(NEW YORK) — There’s little comic about Joe Sacco’s “Palestine.”
The series of graphic stories, published between 1993 and the early 2000s, combines the art of cartooning with narrative journalism to create a compelling portrait of Israeli-occupied territories, evoking visceral humanity in a way that written work so often fails to do.
Sacco’s “Palestine” remains as relevant as ever. Palestinian American literary scholar Edward Said called it, “A political and aesthetic work of extraordinary originality,” in his foreword of the complete volume, with credit to Sacco’s accessible approach to complex geopolitics. The basis of the book is intimate interviews with over 100 Palestinians and Jews between the West Bank and Gaza during a 1991-92 trip to the region.
What Sacco’s “Palestine” serves to the big tent of American journalism is a valuable marrying of advocacy journalism and the graphic novel format, which offers an “antidote” to the egregiously sanitized packaging of stories for broadcast news, and to the Israeli influence that saturates American media. That there are inculpable Israelis being disenfranchised by ongoing attacks between the nations is not up for debate in this story, because that’s not what the reporter came to discover at the time he sought it out.
Despite its release more than 20 years ago, Sacco’s work of illustrated reporting remains singular in both genres it occupies – at once a comic book and piece of investigative journalism – and a particularly potent form of either. The artist’s compassionate attention to the subject is nowhere more apparent than in his ability to depict a gamut of emotion with a black & white line drawing – from the hash marking of shadows in faces hung low in subtle anguish, to the gently lifted, twinkling eyes of those with a spark of hope amid repeated trauma.
Furthermore, the choice to draw the scene as the author interprets it, as opposed to photographing real life, helps the characters in “Palestine” speak for themselves. Where shocking images of devastation and destruction in the sensationalized news cycle distract from the individuals within the frame, often prompting us to avert our eyes, the simplified artistic rendering draws us in just enough to force us to read and to study their face, posture, and gestures. Where words can be misinterpreted, the physicality of emotion is universal.
The care in his approach as an investigative journalist can be seen in the episode titled “Remind Me,” asking, rhetorically, “Do we need to talk about 1948?” Occurring early in the series, this section chronicles his first days in the Palestinian refugee camp Balata but also serves as a sort-of dossier of the global players – former Prime Ministers, Egyptian singer Oum Koulsoumm and American actor Chuck Norris – whose influence on culture serves as a common cultural through-line in those Sacco meets.
He also shows disarming transparency in his personal perspective, unafraid to admit his naivety to warfare – and faith. During one scene a “freaked” Sacco blabs about bombs he heard in Ramallah. In another example, he talks to professional women at an office in Gaza about the nuances of wearing a hijab – a symbol of friction between the Islamic extremist group Hamas, now the de facto governing authority of the Gaza Strip, and the secular resistance, the Palestine Liberation Organization.

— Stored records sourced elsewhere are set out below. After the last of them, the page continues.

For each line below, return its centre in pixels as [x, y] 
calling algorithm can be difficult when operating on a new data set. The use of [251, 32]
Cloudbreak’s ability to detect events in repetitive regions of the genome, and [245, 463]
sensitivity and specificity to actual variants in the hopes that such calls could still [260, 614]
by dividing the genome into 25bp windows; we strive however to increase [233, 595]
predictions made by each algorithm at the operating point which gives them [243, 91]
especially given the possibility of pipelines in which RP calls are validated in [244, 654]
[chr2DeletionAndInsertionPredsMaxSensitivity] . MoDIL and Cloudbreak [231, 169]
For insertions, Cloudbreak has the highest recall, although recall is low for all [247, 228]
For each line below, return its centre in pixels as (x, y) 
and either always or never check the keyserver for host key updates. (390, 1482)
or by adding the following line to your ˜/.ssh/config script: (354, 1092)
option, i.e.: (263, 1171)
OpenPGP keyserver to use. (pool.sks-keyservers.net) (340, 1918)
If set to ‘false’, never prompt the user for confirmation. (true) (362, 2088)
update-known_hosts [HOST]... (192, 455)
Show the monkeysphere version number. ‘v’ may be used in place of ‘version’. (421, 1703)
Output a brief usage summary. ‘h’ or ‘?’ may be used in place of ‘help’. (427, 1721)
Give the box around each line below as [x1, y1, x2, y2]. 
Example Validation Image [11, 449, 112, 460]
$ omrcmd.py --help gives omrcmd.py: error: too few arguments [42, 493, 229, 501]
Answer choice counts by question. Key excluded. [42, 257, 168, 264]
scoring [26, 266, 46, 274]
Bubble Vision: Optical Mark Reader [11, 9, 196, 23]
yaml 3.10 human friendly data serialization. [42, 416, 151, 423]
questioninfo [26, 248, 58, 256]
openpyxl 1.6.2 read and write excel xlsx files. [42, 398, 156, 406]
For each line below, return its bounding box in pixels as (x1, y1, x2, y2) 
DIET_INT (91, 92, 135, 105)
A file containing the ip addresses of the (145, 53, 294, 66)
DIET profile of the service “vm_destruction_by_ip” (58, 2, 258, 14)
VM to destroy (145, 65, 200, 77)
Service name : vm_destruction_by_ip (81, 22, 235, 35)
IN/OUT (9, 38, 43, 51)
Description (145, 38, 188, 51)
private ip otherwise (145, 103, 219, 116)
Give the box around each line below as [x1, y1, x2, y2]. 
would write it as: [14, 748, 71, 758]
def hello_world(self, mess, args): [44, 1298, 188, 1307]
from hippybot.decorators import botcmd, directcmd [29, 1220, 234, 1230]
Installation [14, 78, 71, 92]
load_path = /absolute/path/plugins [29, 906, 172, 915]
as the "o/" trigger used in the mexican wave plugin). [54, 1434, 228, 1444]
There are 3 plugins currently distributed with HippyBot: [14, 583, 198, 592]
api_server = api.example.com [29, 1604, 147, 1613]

“We wear it outside,” a young woman inside an office building told Sacco. Asked whether she felt obliged to wear a hijab due to Hamas, she said he’d “got it all wrong.”
“On the contrary, I want to believe strongly enough [to wear it],” she responded.
Sacco acknowledges what he does not understand, writing in an aside to the reader, “I see the gulf between us. I realize then I’ve forgotten what it’s like to have faith. I mean, I’ve forgotten what it’s like to want to have faith.”
Maltese American Sacco approached “Palestine” with an outsider’s perspective – inherently biased by American media – yet saliently condemned Israel’s occupation of Palestinian territories in his epilogue. As he wrote in his 2001 author’s note, “illegal Jewish settlements” which exist in still-growing numbers today, necessarily come with “all the consequences of occupation.”
The picture of Palestine through Sacco’s eyes is “remarkably even-handed” and “humanist in tone,” as one 2003 review of the book in The Guardian put it. His was a relatively novel take at the time when the collective of Western media had turned a blind eye to Palestine for fear of giving credence to an extremist government in Gaza. And, if we can believe his claim that he came to the project “from the standpoint of ‘Palestinian equals terrorist’,” then we can just as well believe he came to give opposing Israelis a fair shake.
What makes Sacco’s style of advocacy journalism so compelling is their power to emphasize feeling without words, telling stories in a way that cut to a person’s emotions and psychological state.
Columbia University professor Said wrote in his foreword, “There’s no obvious spin, no easily discernible line of doctrine in Joe Sacco’s often ironic encounters … [Few have] ever rendered this terrible state of affairs better.”